Jumppy likes to jump! One day Jumppy went to a park. Jumppy can jump all over the park. The park can be thought of as a square grid with square cells of side length 1. The contents of the grid is either 0 (zero) or X. There are certain things which Jumppy likes. They are:

• Jumppy likes rectangles.
• Jumppy likes X.

Therefore Jumppy will jump only in the rectangles consisting of X. A rectangle is defined as follows:

1. The whole rectangular region should contain only X.
2. The rectangle should be surrounded with 0 or the boundary of the grid.
3. The diagonally adjacent cell (see the definition) of the corner of the rectangle may be X or 0. (Refer to the first example).

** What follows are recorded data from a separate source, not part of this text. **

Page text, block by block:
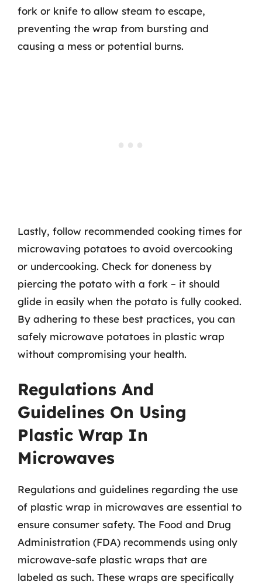
fork or knife to allow steam to escape,
preventing the wrap from bursting and
causing a mess or potential burns.
Lastly, follow recommended cooking times for
microwaving potatoes to avoid overcooking
or undercooking. Check for doneness by
piercing the potato with a fork – it should
glide in easily when the potato is fully cooked.
By adhering to these best practices, you can
safely microwave potatoes in plastic wrap
without compromising your health.
Regulations And
Guidelines On Using
Plastic Wrap In
Microwaves
Regulations and guidelines regarding the use
of plastic wrap in microwaves are essential to
ensure consumer safety. The Food and Drug
Administration (FDA) recommends using only
microwave-safe plastic wraps that are
labeled as such. These wraps are specifically
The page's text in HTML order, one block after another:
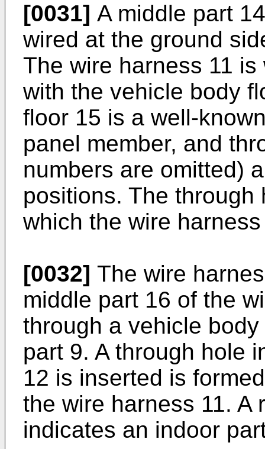
[0031] A middle part
wired at the ground
The wire harness 11
with the vehicle body
floor 15 is a well-
panel member, and
numbers are omitted)
positions. The
which the wire
[0032] The wire
middle part 16 of the
through a vehicle
part 9. A through hole
12 is inserted is
the wire harness 11. A
indicates an indoor
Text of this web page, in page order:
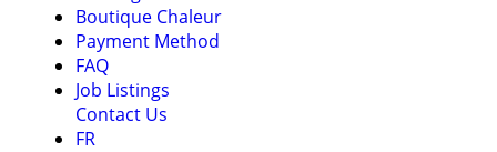
Boutique Chaleur
Payment Method
FAQ
Job Listings
Contact Us
FR
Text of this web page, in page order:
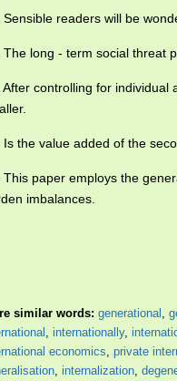
Sensible readers will be
The long - term social threat
After controlling for individual
Is the value added of the
This paper employs the
imbalances.
similar words: generational ,
, internationally,
economics, private
, internalization,
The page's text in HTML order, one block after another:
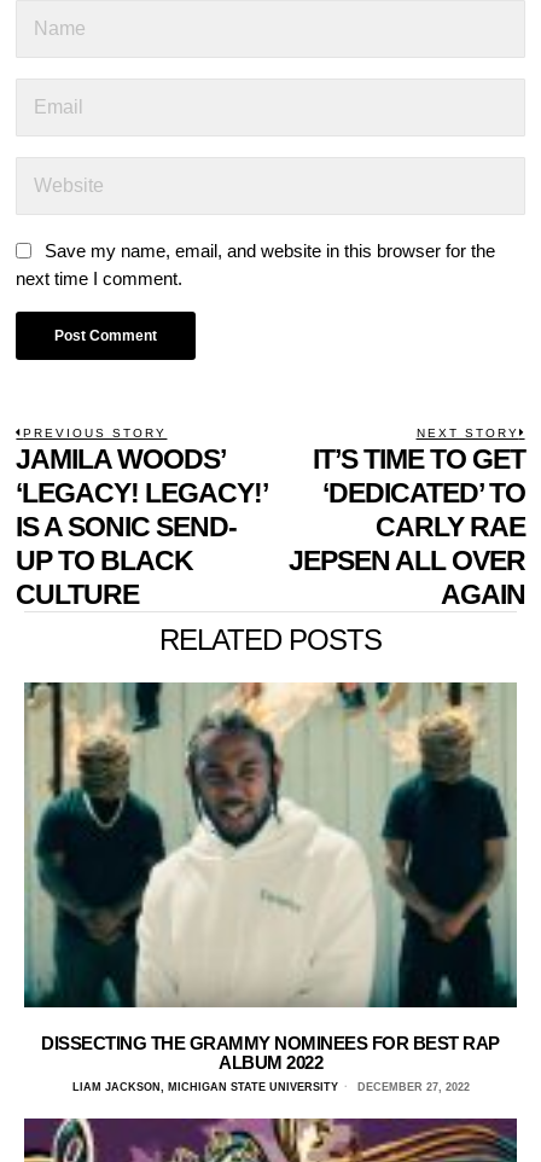
Save my name, email, and website in this browser for the
next time I comment.
POST
NAVIGATION
PREVIOUS STORY
Previous
post:
JAMILA WOODS’
‘LEGACY! LEGACY!’
IS A SONIC SEND-
UP TO BLACK
CULTURE
NEXT STORY
IT’S TIME TO GET
‘DEDICATED’ TO
CARLY RAE
JEPSEN ALL OVER
AGAIN
RELATED POSTS
DISSECTING THE GRAMMY NOMINEES FOR BEST RAP
ALBUM 2022
LIAM JACKSON, MICHIGAN STATE UNIVERSITY DECEMBER 27, 2022
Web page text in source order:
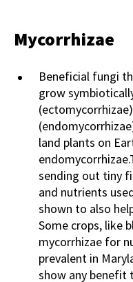
Mycorrhizae
Beneficial fungi
grow
land plants on
sending out tiny
and nutrients
shown to also
Some crops, like
mycorrhizae for
prevalent in
show any benefit
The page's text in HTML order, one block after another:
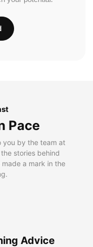
Pace
you by the team at
stories behind
a mark in the
Advice
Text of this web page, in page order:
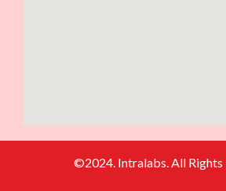
©2024. Intralabs. All Rights
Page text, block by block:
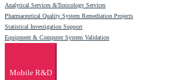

Diagonally adjacent cell: Suppose the given cell has coordinates (p, q) then its diagonally adjacent cells would have coordinates (p+1, q+1), (p+1, q-1), (p-1, q+1), (p-1, q-1).

Now Jumppy is curious how many rectangles are there in the park. Help Jumppy find the number of rectangle.

Input

An integer n denoting the size of the grid. Then n lines follow each containing a string of n characters describing the square grid. All the characters will be either 0 or X.

Output

Output the number of rectangles in the given grid.

Constraints

0 < n <= 1000

Examples:

Input:
4
XX00
XX00
00XX
00XX
Output:
2

Input:
5
00000
0XXX0
0XXX0
0XXX0
00X00

Output:
0

Input:
5
00000
0XXX0
0X0X0
0XXX0
00000

Output:
0

Input:
3
X0X
0X0
X0X

Output:
5

Explanation

Case 1: As can be seen there are two rectangles as highlighted.

Case 2: The grid contains no rectangles because it violates the second condition of the definition.

Case 3: The grid contains no rectangles because it violates the first condition of the definition.

Case 4: The individual X in this case can be considered as rectangles.